Supplied data:
┌──

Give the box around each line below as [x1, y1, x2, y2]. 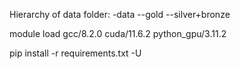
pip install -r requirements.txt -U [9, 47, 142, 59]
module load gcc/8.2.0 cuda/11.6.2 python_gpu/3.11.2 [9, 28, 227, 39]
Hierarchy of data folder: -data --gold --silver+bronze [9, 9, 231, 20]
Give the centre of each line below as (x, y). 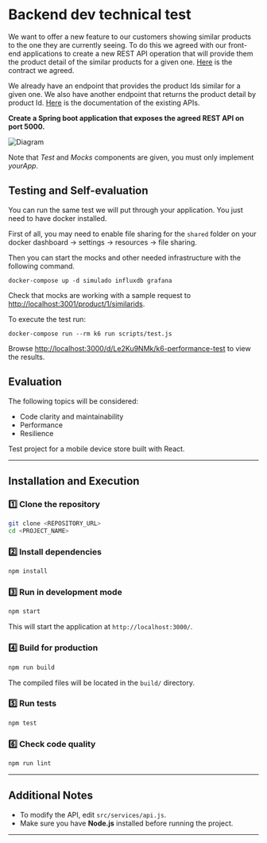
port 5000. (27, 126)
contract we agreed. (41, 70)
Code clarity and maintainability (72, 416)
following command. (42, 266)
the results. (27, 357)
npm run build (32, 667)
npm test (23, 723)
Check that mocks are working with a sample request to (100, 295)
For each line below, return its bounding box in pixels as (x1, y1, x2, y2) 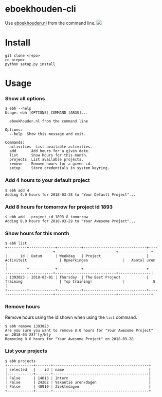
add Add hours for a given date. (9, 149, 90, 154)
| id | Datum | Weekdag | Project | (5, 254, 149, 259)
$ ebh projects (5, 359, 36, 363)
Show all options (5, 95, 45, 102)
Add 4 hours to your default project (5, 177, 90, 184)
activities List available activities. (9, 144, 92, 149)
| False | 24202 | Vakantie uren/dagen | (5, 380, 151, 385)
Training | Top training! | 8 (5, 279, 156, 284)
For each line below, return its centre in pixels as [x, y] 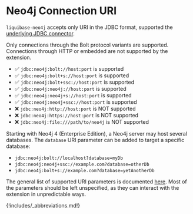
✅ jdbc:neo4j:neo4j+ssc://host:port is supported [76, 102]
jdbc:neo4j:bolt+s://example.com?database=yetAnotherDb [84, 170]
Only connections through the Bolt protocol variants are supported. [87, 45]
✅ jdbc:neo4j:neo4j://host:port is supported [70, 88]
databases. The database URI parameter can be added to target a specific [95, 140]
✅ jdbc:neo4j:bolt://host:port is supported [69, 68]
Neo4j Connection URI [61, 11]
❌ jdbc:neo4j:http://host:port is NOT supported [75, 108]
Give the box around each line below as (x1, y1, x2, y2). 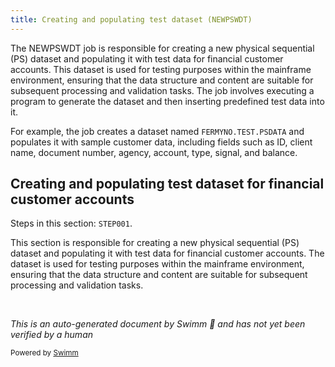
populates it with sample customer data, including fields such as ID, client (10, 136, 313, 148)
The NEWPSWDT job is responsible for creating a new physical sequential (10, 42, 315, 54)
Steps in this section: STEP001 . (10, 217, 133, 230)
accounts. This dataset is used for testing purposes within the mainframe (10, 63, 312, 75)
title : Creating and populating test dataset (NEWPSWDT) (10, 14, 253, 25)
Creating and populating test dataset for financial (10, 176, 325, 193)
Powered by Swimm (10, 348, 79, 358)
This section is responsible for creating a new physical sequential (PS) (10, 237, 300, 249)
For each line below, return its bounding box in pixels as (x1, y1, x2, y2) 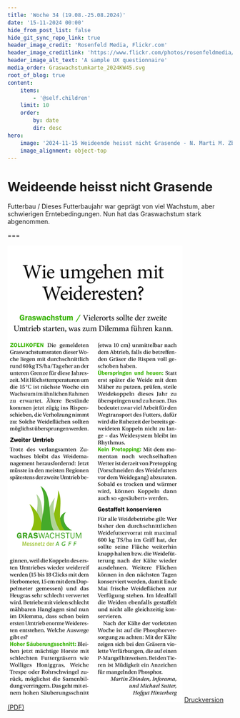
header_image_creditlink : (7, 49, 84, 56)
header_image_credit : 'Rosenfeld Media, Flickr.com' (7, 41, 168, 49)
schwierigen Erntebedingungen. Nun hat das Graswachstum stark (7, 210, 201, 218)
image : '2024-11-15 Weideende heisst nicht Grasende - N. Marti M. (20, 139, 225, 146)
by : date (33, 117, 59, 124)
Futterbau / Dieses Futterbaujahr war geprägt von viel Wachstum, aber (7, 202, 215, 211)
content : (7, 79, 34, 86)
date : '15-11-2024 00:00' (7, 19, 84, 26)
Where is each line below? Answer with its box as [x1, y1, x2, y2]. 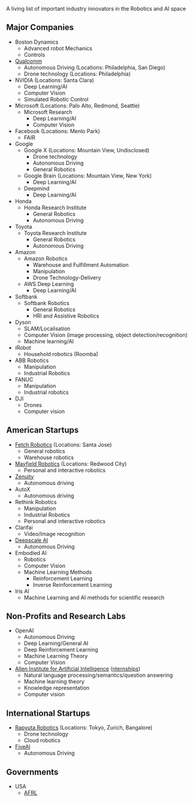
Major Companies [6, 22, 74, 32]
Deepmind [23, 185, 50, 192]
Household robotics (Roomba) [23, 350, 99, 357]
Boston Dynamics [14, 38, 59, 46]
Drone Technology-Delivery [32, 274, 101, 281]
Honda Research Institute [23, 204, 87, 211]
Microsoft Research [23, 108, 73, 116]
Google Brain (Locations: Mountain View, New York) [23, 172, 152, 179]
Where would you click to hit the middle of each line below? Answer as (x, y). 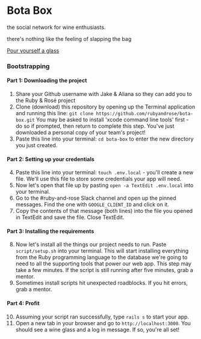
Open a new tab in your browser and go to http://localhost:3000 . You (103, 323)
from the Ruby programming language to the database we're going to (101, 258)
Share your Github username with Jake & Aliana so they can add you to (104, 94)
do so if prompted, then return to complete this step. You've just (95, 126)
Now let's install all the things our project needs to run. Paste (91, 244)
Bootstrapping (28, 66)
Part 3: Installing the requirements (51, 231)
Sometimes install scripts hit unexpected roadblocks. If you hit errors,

└──

Instructions to follow:
Output only the lines above from the one containing "Creating and populating test dataset for" to the one containing "by : date (33, 117, 59, 124)", both included, exactly as written and with no pictures.

Task output:
Creating and populating test dataset for financial (10, 176, 325, 193)
Powered by Swimm (10, 348, 79, 358)
This section is responsible for creating a new physical sequential (PS) (10, 237, 300, 249)
For each line below, return its bounding box in pixels as (x1, y1, x2, y2) 
header_image_creditlink : (7, 49, 84, 56)
header_image_credit : 'Rosenfeld Media, Flickr.com' (7, 41, 168, 49)
schwierigen Erntebedingungen. Nun hat das Graswachstum stark (7, 210, 201, 218)
image : '2024-11-15 Weideende heisst nicht Grasende - N. Marti M. (20, 139, 225, 146)
by : date (33, 117, 59, 124)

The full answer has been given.